Abstract

SOME years ago I observed in a casual way the effect of musical sounds upon certain animals, and was inclined to pursue the inquiry and endeavor to learn by careful experiment through the medium of music how far or in what degree there might exist between man and certain animals that fellow-feeling which makes the whole world kin. The fraternal relation between dog and man, whether the latter be civilized or savage, is too well known to require remark. So, too, with other animals which man has domesticated, notably the horse and cat. Some four or five years ago, at a meeting of the Biological Section of the British Association, Sir John Lubbock read some interesting notes on the intelligence of the dog. The man and the dog he said, have lived together in more or less intimate association for many thousands of years, and yet it must be confessed that they know comparatively little of one another.

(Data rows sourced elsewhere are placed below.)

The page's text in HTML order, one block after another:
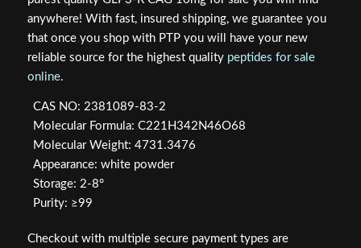
$149.99.
anywhere! With fast, insured shipping, we guarantee you
that once you shop with PTP you will have your new
reliable source for the highest quality peptides for sale
online.
CAS NO: 2381089-83-2
Molecular Formula: C221H342N46O68
Molecular Weight: 4731.3476
Appearance: white powder
Storage: 2-8°
Purity: ≥99
Checkout with multiple secure payment types are
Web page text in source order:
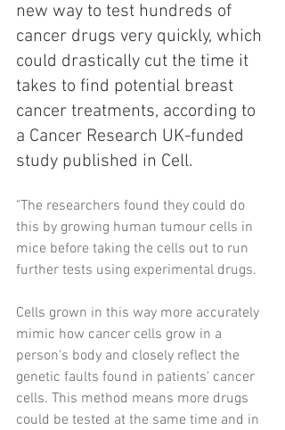
new way to test hundreds of
cancer drugs very quickly, which
could drastically cut the time it
takes to find potential breast
cancer treatments, according to
a Cancer Research UK-funded
study published in Cell.
"The researchers found they could do
this by growing human tumour cells in
mice before taking the cells out to run
further tests using experimental drugs.
Cells grown in this way more accurately
mimic how cancer cells grow in a
person's body and closely reflect the
genetic faults found in patients' cancer
cells. This method means more drugs
could be tested at the same time and in
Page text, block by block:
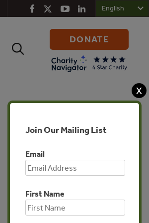
Search
DONATE
X
Join Our Mailing List
Email
First Name
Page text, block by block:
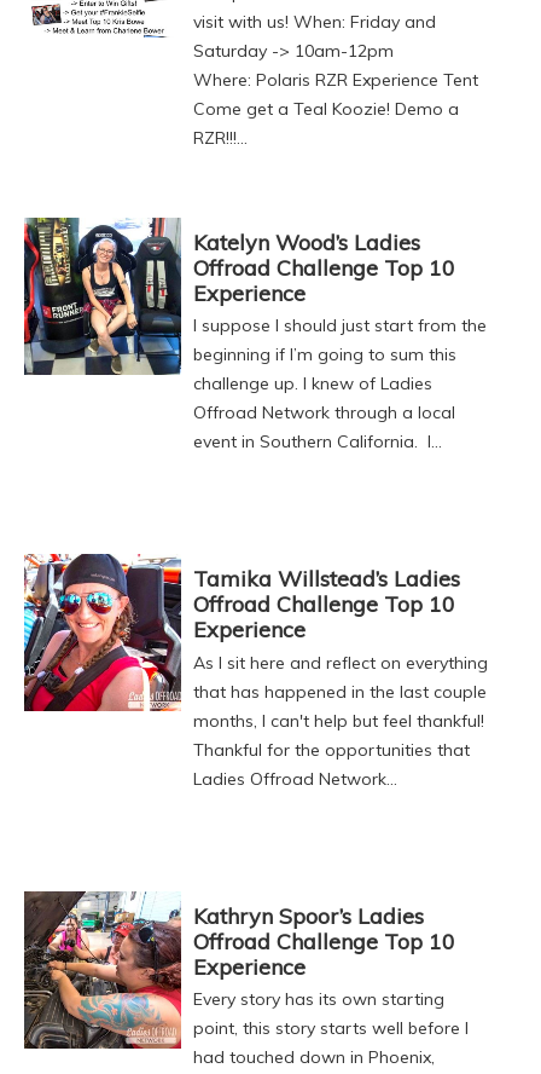
visit with us! When: Friday and
Saturday -> 10am-12pm
Where: Polaris RZR Experience Tent
Come get a Teal Koozie! Demo a
RZR!!!…
Katelyn Wood’s Ladies
Offroad Challenge Top 10
Experience
I suppose I should just start from the
beginning if I’m going to sum this
challenge up. I knew of Ladies
Offroad Network through a local
event in Southern California. I…
Tamika Willstead’s Ladies
Offroad Challenge Top 10
Experience
As I sit here and reflect on everything
that has happened in the last couple
months, I can't help but feel thankful!
Thankful for the opportunities that
Ladies Offroad Network…
Kathryn Spoor’s Ladies
Offroad Challenge Top 10
Experience
Every story has its own starting
point, this story starts well before I
had touched down in Phoenix,
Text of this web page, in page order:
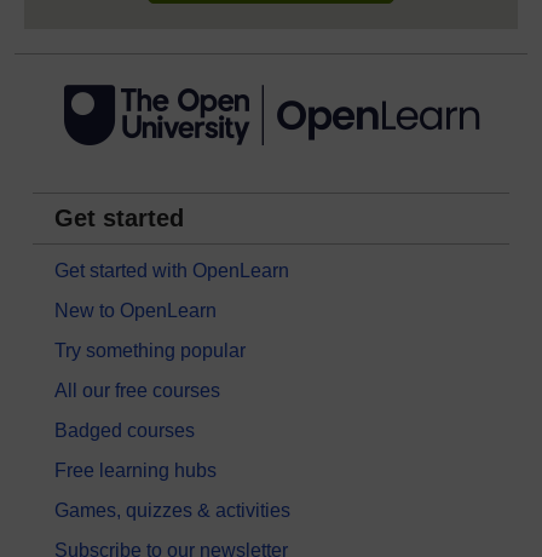
Get started
Get started with OpenLearn
New to OpenLearn
Try something popular
All our free courses
Badged courses
Free learning hubs
Games, quizzes & activities
Subscribe to our newsletter
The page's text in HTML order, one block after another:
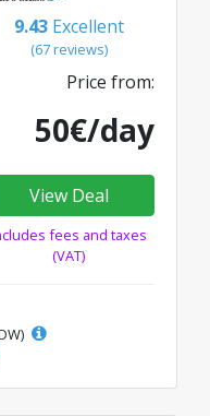
9.43 Excellent
(67 reviews)
Price from:
50€/day
View Deal
fees and taxes
(VAT)
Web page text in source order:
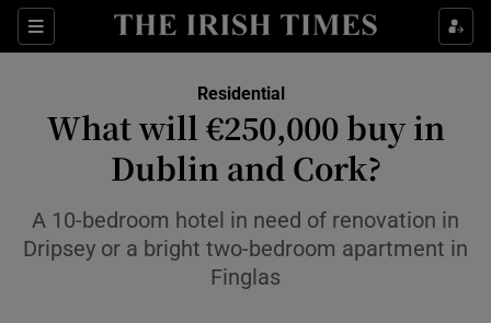
Sections Show Life & Style sub sections
Show Culture sub sections
Show Environment sub sections
Show Science sub sections
Residential
What will €250,000 buy in
Dublin and Cork?
A 10-bedroom hotel in need of renovation in
Dripsey or a bright two-bedroom apartment in
Finglas
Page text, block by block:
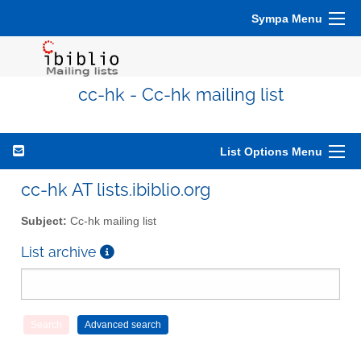
Sympa Menu
cc-hk - Cc-hk mailing list
List Options Menu
cc-hk AT lists.ibiblio.org
Subject: Cc-hk mailing list
List archive
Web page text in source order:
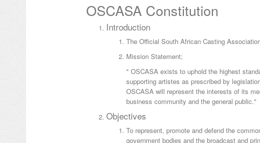
OSCASA Constitution
Introduction
The Official South African Casting
Mission Statement;
" OSCASA exists to uphold the highest
supporting artistes as prescribed by
OSCASA will represent the interests of its
business community and the general public."
Objectives
To represent, promote and defend the
government bodies and the broadcast and
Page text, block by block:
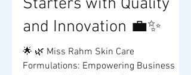
Empowering Business
Starters with Quality
and Innovation 💼✨
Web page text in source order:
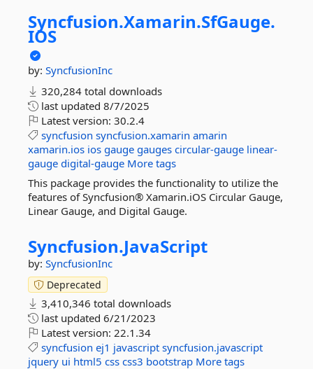
Syncfusion.Xamarin.SfGauge.
IOS
by: SyncfusionInc
320,284 total downloads
last updated 8/7/2025
Latest version: 30.2.4
syncfusion syncfusion.xamarin amarin
xamarin.ios ios gauge gauges circular-gauge linear-
gauge digital-gauge More tags
This package provides the functionality to utilize the
features of Syncfusion® Xamarin.iOS Circular Gauge,
Linear Gauge, and Digital Gauge.
Syncfusion.JavaScript
by: SyncfusionInc
Deprecated
3,410,346 total downloads
last updated 6/21/2023
Latest version: 22.1.34
syncfusion ej1 javascript syncfusion.javascript
jquery ui html5 css css3 bootstrap More tags
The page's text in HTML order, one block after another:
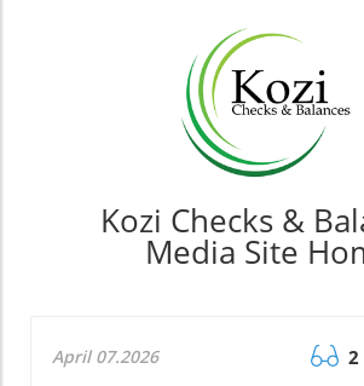
Kozi Checks &
Media Site
April 07.2026 2
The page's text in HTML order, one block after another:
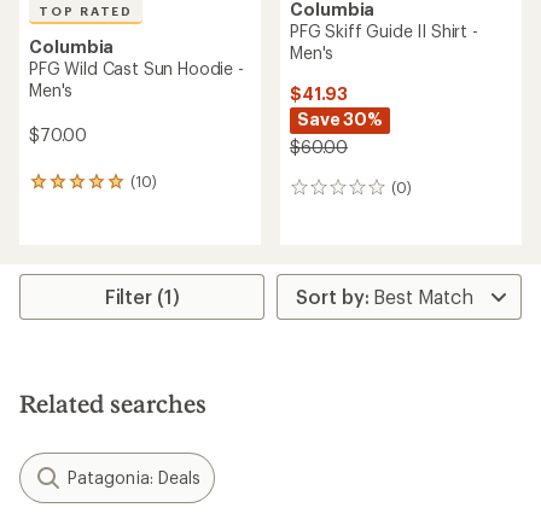
TOP RATED
Columbia
PFG Wild Cast Sun Hoodie -
Men's
$70.00
(10)
10
4.9
stars
Columbia
PFG Skiff Guide II Shirt -
Men's
$41.93
Save 30%
$60.00
(0)
0
Filter (1)
Related searches
Patagonia: Deals
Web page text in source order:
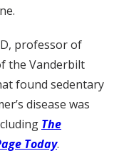
professor of
the Vanderbilt
found sedentary
disease was
The
Today.
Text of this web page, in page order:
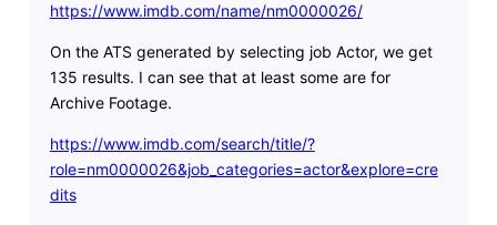
https://www.imdb.com/name/nm0000026/
On the ATS generated by selecting job Actor, we get
135 results. I can see that at least some are for
Archive Footage.
https://www.imdb.com/search/title/?
role=nm0000026&job_categories=actor&explore=cre
dits
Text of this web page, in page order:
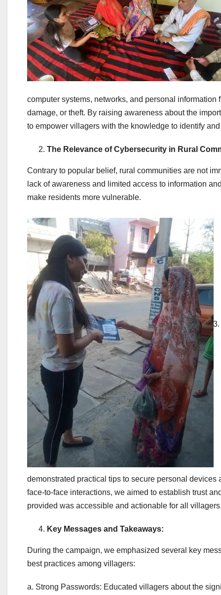
computer systems, networks, and personal information
damage, or theft. By raising awareness about the
to empower villagers with the knowledge to identify
The Relevance of Cybersecurity in Rural
Contrary to popular belief, rural communities are not
lack of awareness and limited access to information
make residents more vulnerable.
demonstrated practical tips to secure personal devices
face-to-face interactions, we aimed to establish trust
provided was accessible and actionable for all
Key Messages and Takeaways:
During the campaign, we emphasized several key
best practices among villagers:
a. Strong Passwords: Educated villagers about the
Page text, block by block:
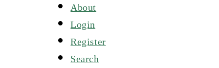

That the dog is a loyal, true, and affectionate friend must be gratefully admitted, but when we come to consider the psychical nature of the animal, the limits of our knowledge are almost immediately reached. I have elsewhere suggested that this arises very much from the fact that hitherto we have tried to teach animals rather than to learn from them-to convey our ideas to them rather than to devise any language or code of signals by which they might communicate theirs to us. So it occurred to me that we might learn something of the animals around and about us,-add somewhat to the stock of knowledge, and get many interesting hints, some useful and some curious, as to their inner nature,-by the aid of music or musical sounds, by observing the effect of such sounds upon them.